Exercise inputs Start Marker
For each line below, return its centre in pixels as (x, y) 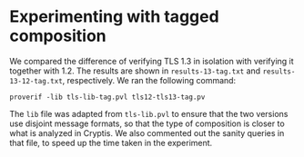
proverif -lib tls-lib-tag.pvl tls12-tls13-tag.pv (107, 97)
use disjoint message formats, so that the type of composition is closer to (147, 123)
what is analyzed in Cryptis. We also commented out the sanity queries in (147, 132)
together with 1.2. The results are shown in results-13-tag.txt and (135, 71)
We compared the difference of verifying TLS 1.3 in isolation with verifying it (152, 61)
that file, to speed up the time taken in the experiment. (111, 142)
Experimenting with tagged (115, 17)
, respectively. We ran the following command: (149, 80)
Exercise inputs End Marker
- Task -
Pictures are to be left out; the listing above is otherwise to be copied exactly.

- Expected answer -
For each line below, return its centre in pixels as (x, y) 
proverif -lib tls-lib-tag.pvl tls12-tls13-tag.pv (107, 97)
use disjoint message formats, so that the type of composition is closer to (147, 123)
what is analyzed in Cryptis. We also commented out the sanity queries in (147, 132)
together with 1.2. The results are shown in results-13-tag.txt and (135, 71)
We compared the difference of verifying TLS 1.3 in isolation with verifying it (152, 61)
that file, to speed up the time taken in the experiment. (111, 142)
Experimenting with tagged (115, 17)
, respectively. We ran the following command: (149, 80)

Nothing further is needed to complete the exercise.